Les cuento algo. Esta columna rumbeaba para el lado de la amargura, cocinada al fuego lento de una cuarentena que nos tiene a todos con los ánimos por el piso. Y sí, la idea era despotricar contra esta sociedad que dice, for example, tener a San Martín como máximo héroe (a propósito del feriado de mañana) ¡y ni siquiera nos podemos poner de acuerdo para sostener una batalla digna contra la pandemia! Lo sé, este artículo, como el anciano de Los Simpsons que insulta a las nubes, iba a ir contra media sociedad que pudiendo bancar la parada en su casa, sale a boludear; contra los jóvenes que arman fiestas clandestinas y, parafraseando a Suárez, “toman cerveza del pico”; contra la falta de respeto de las normas, ese deporte nacional que nos ha llevado al top ten de muertes por día en este mundo bajo el inasible Covid. Pintaba todo gris plomizo... hasta que la cosa se puso aún más oscura.
El whatsapp, de repente, se me llenó de mensajes y audios sobre un caso escalofriante. Una nena de 12 años que, con su barbijo blanco y su campera negra, salió a barrer la vereda de su casa del Barrio Antártida, Maipú. A los pocos minutos, cuando su mamá notó que se demoraba más de lo habitual, salió y la niña ya no estaba. Ni en la puerta, ni en la casa de los vecinos, ni en la cuadra. “Estoy desesperada, mi hija desapareció”, fue el alarido que estalló en las redes sociales.

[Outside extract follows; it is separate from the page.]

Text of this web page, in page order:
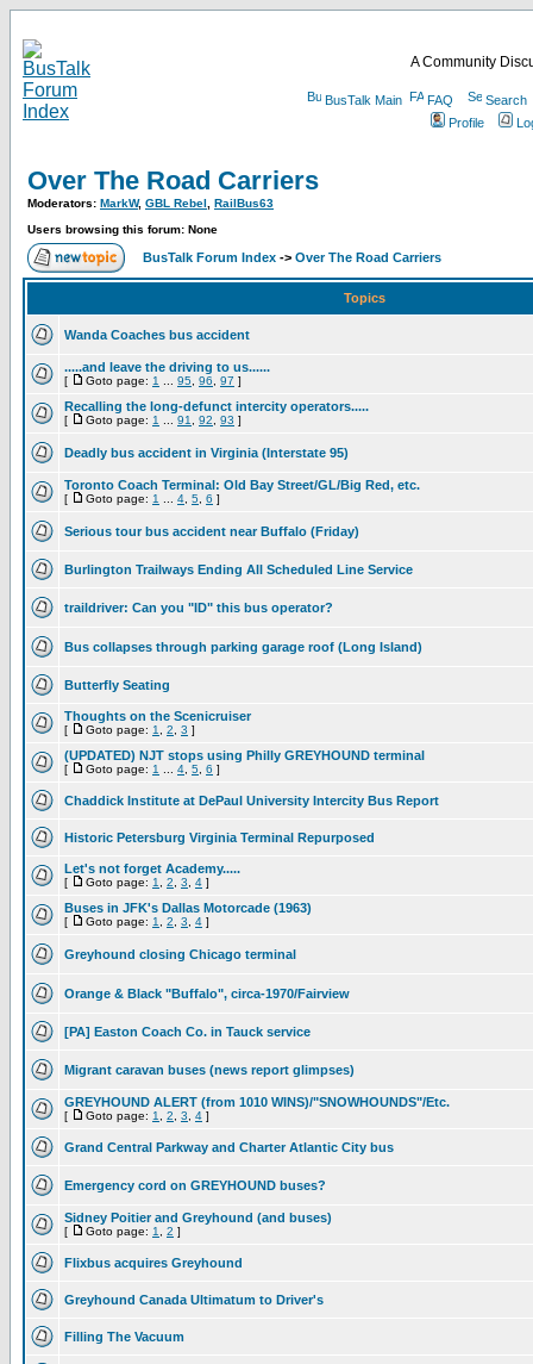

Tras ese enjambre digital de pedidos de ayuda, pronto las cadenas humanas empezaron a buscar a la pequeña.
A los pocos minutos todos los medios habíamos publicado el caso. Se escuchaba en la zona el zumbar de los helicópteros de la policía. Y las redes seguían replicando el llanto de esa madre. Habían pasado dos horas, el barrio era un hervidero de personas que querían ayudar pero no había cómo. Ni siquiera se podía abrazar a esa mamá que ya era una sola lágrima.

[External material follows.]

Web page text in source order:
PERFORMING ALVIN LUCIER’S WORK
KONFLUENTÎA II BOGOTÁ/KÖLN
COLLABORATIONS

Aparentemente, porque el caso está en fase de investigación, todo este grito colectivo surtió efecto. Quien decidió tomar del brazo a la menor y subirla a una camioneta, la soltó a varios kilómetros de ahí, en Acceso Sur y Paso, a la buena de Dios. Una doctora, que manejaba su vehículo por la zona, notó a la nenita perdida. La reconoció porque había visto la foto minutos antes en su celular. “La tengo en el auto, la llevo a su casa, avisen a todo el mundo”, dijo por Whatsapp, acelerada. “Un chico me llevó de la mano, y me trajo, quiero ir a mi casa”, lloraba de fondo la nena. Un nuevo enjambre de audios llegó como bálsamo hasta la familia que esperaba el milagro. Un milagro de solidaridad.

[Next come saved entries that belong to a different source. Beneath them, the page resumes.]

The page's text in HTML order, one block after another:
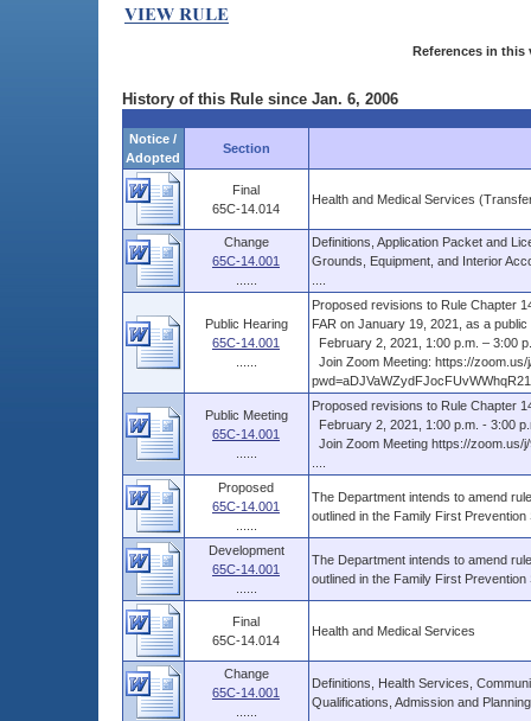
References in this
History of this Rule since Jan. 6, 2006
Notice /
Adopted
Section
Final
65C-14.014
Health and Medical Services
Change
65C-14.001
Definitions, Application Packet and
Grounds, Equipment, and Interior
Public Hearing
65C-14.001
Proposed revisions to Rule Chapter
FAR on January 19, 2021, as a public
February 2, 2021, 1:00 p.m. – 3:00
Join Zoom Meeting: https://zoom.us/
Public Meeting
65C-14.001
Proposed revisions to Rule Chapter
February 2, 2021, 1:00 p.m. - 3:00
Join Zoom Meeting https://zoom.us/
Proposed
65C-14.001
The Department intends to amend
outlined in the Family First
Development
65C-14.001
The Department intends to amend
outlined in the Family First
Final
65C-14.014
Health and Medical Services
Change
65C-14.001
Definitions, Health Services,
Qualifications, Admission and

Fue entonces que dejé de escribir aquella columna despotricadora, y me puse a pensar cómo a veces las redes que nos separan tanto, que nos agrietan y nos agrian la vida, eventualmente pueden generar puentes de amor. Me detuve en el segundo que aquella doctora (justamente una profesional de la salud) jugó un papel heroico que hizo que hoy la familia diga que “le debe la vida”. Y también, piel de gallina con la actitud de los vecinos que salieron de sus casas acuarentenadas a dar con la niñita, sin que importe más nada.
Los periodistas solemos ser cínicos, amargos y nos pegamos a las malas noticias como la mosca a la mermelada. Pero saben qué, mañana es el feriado que recuerda al libertador que cruzó montañas, el que dijo “Hace más ruido un solo hombre gritando que cien mil que están callados”. Valió la pena dejar de autoflagelarnos, y escribir algo más positivo. Hace algo de justicia con aquel tipo que creyó como ningún otro, que recién cuando la gente se involucra las cosas suceden.